The adhesion preventing effect of the non-lamellar liquid crystal-forming composition pertaining to the present invention can be identified as follows: for example, the non-lamellar liquid crystal-forming composition is applied to a tissue incision of an animal model under laparotomy; the abdominal incision is closed; and the model is monitored over time. Specifically, an abdominal median incision (e.g., about 30 mm) is made to a rat, and an incision of about 20 mm is further made on each of the right and left upper parietal peritoneums. After complete hemostasis, the peritoneum incision is closed with continuous suture (using, e.g., Silk Suture 5-0). Then, a non-lamellar liquid crystal-forming composition sample is applied to either the right or left peritoneum incision so as to cover the sutured incision. When the non-lamellar liquid crystal-forming composition is a liquid crystal precursor composition, an aqueous medium (injectable water, etc.) may be further added to the sample applied site by spraying or the like so as to induce the liquid crystal formation. None is applied to the other peritoneum incision. Subsequently, two layers of the abdominal wall are closed. The rat is subjected to laparotomy after a certain period of time (e.g., 7 days) from the surgery, and whether adhesion is observed at the sutured incision can be evaluated.
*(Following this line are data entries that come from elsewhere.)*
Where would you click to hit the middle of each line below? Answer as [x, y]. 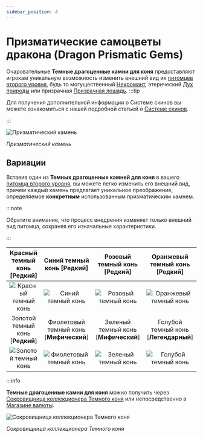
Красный [24, 253]
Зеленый [118, 322]
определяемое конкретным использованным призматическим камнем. [100, 196]
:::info [13, 381]
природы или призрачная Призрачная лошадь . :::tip [73, 91]
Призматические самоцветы [84, 41]
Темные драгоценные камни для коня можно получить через [88, 393]
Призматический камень [39, 144]

The non-lamellar liquid crystal-forming composition may be applied by a method suitable for the dosage form thereof. The application amount of the non-lamellar liquid crystal-forming composition in the above evaluation is typically, preferably 5 to 50 mg in terms of the amount of the amphiphilic compound.


Adhesion may be evaluated, for example, by rating the adhesion severity in accordance with the following evaluation scores:

    • Grade 0: no adhesion
    • Grade 1: adhesion releasable by mild traction (without tissue damage)
    • Grade 2: adhesion releasable by strong traction (without tissue damage)
    • Grade 3: adhesion released by strong traction with tissue damage


When a non-lamellar liquid crystal-forming composition sample applied to an incision site has a lower evaluation score than that at an incision site without application of the same animal individual, the sample can be determined to have the adhesion preventing effect.
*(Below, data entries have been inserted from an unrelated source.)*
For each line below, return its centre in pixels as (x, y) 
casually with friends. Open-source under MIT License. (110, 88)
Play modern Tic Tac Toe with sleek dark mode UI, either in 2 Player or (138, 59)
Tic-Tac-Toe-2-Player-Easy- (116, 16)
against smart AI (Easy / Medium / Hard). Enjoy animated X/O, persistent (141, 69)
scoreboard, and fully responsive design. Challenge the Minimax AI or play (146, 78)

For example, the adhesion range percentage of each incision is calculated as the ratio (%) of an adhesion length to the sutured incision of approximately 20 mm in length. Based on the adhesion range percentage, the following rating can be made: A, when the ratio of the adhesion range of the incision to which the non-lamellar liquid crystal-forming composition sample has been applied to that of the non-applied incision (i.e., adhesion range percentage on the sample-applied side/adhesion range percentage on the non-applied side×100) is 40% or less; B+, when the ratio is 41 to 60%; B−, when the ratio is 61 to 80%; and C, when the ratio is 81% or more. In this evaluation, the rating of A or B+ is preferred as indicating the adhesion preventing effect.
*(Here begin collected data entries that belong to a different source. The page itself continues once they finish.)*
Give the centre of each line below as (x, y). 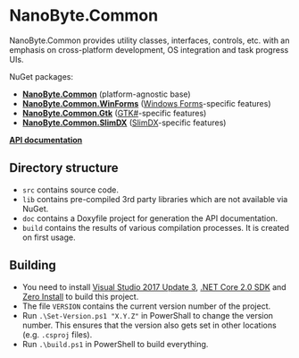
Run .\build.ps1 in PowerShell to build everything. (115, 344)
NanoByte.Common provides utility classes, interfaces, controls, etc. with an (149, 40)
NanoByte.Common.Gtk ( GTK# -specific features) (114, 113)
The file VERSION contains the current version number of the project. (146, 306)
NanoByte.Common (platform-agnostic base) (106, 94)
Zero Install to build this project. (80, 296)
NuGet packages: (42, 76)
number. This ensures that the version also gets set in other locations (149, 325)

In the present invention, the “adhesion prevention” can be determined when application of (treatment with) a non-lamellar liquid crystal-forming composition reduces the frequency and/or the degree of adhesion in the application site as compared with a control without treatment.


The present invention also provides a method for preventing adhesion of living tissue, comprising applying the non-lamellar liquid crystal-forming composition pertaining to the present invention to living tissue. More specifically, the present invention also provides a method for preventing tissue adhesion in an affected area, comprising applying an effective amount of the non-lamellar liquid crystal-forming composition pertaining to the present invention to an affected area of a patient, specifically a site at risk of adhesion, specifically a site at which tissue repair is expected to occur (such as an inflammatory site or an injured site in the body). Specific examples of such a site at risk of adhesion include exogenously or endogenously induced inflammatory sites in the body, wound sites such as surgical incisions, and sites at which the tissue surface has been damaged due to artificial treatment including contact during surgery or the like. In the present invention, the “injured site” refers to a site of a tissue or organ damaged by surgery, trauma, diseases, or the like. Examples of the tissue or organ to which the adhesion preventing agent is applied include, but are not limited to, the peritoneum, the small intestine, the large intestine, the rectum, the stomach, the duodenum, the cecum, the livers, the uterus, the uterine tubes, lymphatic vessels, the heart, the pericardium, the lungs, the brain, the ovaries, and tendons. In a typical example, the non-lamellar liquid crystal-forming composition pertaining to the present invention is applied to an incision site, the periphery of an incision site, or the whole organ with an incision site, upon surgery. The non-lamellar liquid crystal-forming composition pertaining to the present invention may be applied to a site in the body in contact with a wound site, an inflammatory site, or the like.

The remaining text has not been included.